The output is the lines below from the one with "Bidding on keywords" through the one with "width trail running", both included, printed exactly and with no other line.

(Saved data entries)
——————————
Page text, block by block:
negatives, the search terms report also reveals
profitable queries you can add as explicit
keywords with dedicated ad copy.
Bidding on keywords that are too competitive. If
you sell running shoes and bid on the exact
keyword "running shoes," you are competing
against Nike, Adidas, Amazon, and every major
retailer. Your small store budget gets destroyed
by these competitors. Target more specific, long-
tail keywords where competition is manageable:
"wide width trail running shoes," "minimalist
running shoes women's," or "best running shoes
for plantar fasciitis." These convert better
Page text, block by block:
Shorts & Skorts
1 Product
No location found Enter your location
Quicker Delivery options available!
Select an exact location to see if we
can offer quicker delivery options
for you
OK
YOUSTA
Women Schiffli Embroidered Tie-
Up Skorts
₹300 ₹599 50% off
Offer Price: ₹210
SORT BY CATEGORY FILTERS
——————————
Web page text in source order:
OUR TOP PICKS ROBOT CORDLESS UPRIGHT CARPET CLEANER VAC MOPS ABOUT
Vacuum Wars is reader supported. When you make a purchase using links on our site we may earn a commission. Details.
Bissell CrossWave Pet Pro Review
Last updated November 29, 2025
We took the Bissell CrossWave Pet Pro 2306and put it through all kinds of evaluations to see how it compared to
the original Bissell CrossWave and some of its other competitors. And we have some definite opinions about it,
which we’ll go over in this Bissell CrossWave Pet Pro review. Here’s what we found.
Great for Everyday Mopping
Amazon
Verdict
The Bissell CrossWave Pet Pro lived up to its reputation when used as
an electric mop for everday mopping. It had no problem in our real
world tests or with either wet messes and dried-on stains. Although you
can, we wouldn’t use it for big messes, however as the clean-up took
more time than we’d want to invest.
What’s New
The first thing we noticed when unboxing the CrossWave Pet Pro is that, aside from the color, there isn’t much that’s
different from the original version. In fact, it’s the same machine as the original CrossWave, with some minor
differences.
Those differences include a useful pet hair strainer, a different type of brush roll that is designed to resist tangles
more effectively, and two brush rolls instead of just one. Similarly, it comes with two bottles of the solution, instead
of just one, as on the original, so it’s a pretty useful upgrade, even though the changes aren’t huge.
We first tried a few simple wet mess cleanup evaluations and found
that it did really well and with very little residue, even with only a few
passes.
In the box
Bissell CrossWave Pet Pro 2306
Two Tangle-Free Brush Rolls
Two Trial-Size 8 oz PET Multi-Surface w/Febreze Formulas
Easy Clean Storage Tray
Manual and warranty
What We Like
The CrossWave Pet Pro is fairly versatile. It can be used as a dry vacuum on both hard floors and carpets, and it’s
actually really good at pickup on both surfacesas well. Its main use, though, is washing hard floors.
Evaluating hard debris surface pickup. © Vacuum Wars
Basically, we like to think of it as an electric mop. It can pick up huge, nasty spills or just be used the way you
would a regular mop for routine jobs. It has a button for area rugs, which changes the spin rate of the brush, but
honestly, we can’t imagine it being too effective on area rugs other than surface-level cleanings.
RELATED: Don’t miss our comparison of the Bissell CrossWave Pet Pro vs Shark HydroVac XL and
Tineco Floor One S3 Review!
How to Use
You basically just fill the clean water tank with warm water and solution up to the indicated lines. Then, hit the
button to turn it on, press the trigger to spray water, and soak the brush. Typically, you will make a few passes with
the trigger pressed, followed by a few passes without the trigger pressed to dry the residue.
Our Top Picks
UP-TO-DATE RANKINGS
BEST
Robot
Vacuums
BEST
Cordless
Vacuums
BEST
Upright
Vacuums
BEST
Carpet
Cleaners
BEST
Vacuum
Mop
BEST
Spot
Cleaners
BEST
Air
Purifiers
——————————
• [OUTPUT]
Bidding on keywords that are too competitive. If
you sell running shoes and bid on the exact
keyword "running shoes," you are competing
against Nike, Adidas, Amazon, and every major
retailer. Your small store budget gets destroyed
by these competitors. Target more specific, long-
tail keywords where competition is manageable:
"wide width trail running shoes," "minimalist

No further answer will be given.